Source records:

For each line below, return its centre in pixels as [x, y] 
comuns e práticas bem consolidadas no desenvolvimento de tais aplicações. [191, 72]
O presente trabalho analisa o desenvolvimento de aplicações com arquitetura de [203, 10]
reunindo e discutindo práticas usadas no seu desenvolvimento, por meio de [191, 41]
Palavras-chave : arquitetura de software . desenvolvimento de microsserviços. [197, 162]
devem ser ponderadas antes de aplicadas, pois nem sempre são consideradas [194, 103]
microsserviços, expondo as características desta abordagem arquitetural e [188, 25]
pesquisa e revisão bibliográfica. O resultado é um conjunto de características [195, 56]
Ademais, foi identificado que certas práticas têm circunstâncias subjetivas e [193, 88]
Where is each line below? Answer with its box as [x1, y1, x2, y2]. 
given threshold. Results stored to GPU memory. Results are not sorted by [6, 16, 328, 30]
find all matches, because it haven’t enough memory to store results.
==
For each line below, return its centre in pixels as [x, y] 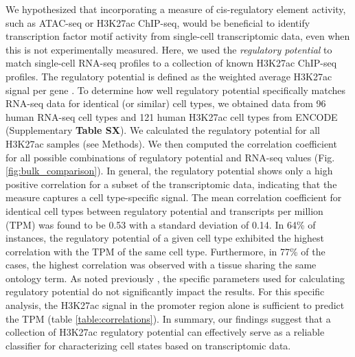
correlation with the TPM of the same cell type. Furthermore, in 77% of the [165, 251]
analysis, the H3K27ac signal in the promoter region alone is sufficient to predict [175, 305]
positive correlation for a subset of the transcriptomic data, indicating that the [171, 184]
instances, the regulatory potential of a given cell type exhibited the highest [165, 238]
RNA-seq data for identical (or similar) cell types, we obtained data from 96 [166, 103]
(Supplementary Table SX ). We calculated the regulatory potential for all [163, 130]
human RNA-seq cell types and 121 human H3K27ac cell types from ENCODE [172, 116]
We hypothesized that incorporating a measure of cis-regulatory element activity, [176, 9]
---
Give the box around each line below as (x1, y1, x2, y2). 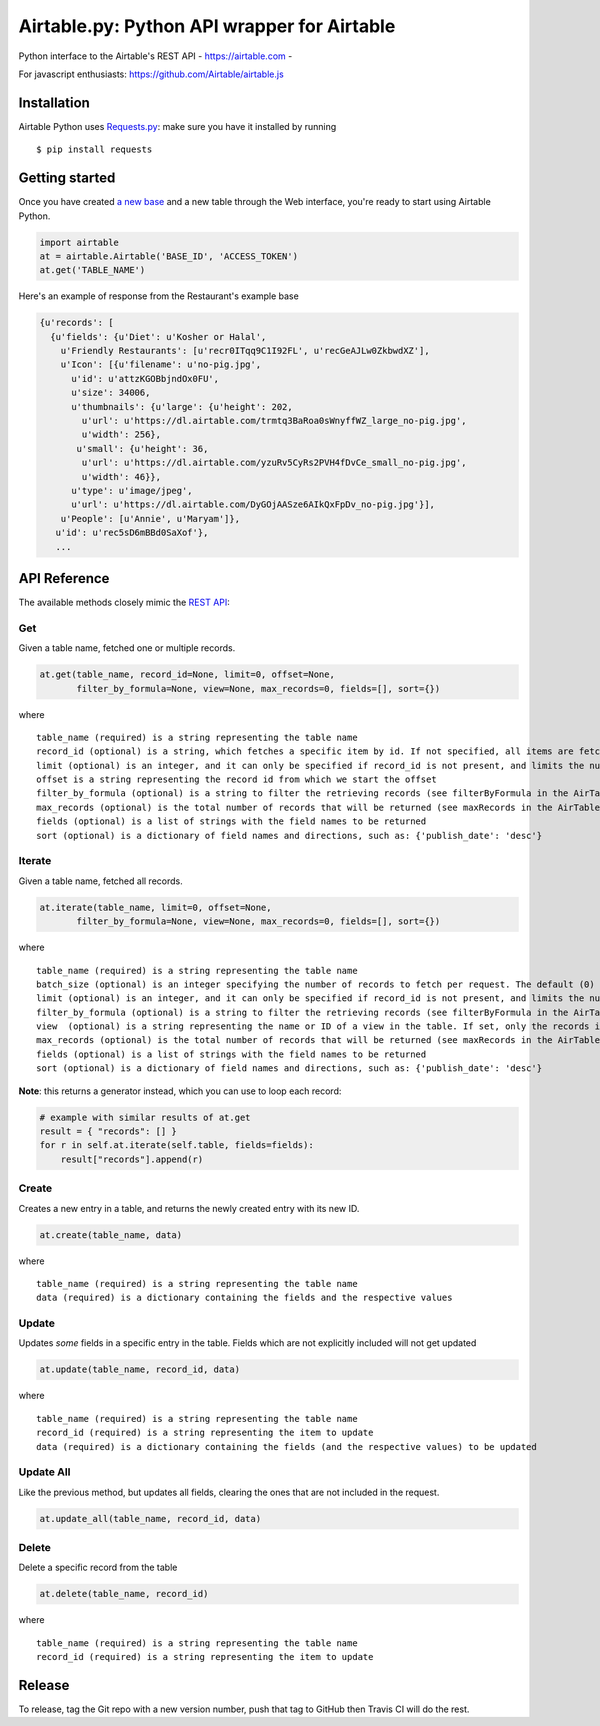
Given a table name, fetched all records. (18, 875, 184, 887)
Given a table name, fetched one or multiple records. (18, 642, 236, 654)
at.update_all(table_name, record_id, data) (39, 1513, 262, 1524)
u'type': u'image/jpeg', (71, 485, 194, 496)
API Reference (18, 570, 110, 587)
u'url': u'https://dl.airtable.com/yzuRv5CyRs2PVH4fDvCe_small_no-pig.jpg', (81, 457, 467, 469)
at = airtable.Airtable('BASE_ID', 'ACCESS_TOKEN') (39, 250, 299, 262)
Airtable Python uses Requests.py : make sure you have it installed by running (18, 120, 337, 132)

# What you will do:
Report each line above containing the string "fetched".

# Solution for this exercise:
Given a table name, fetched all records. (18, 875, 184, 887)
Given a table name, fetched one or multiple records. (18, 642, 236, 654)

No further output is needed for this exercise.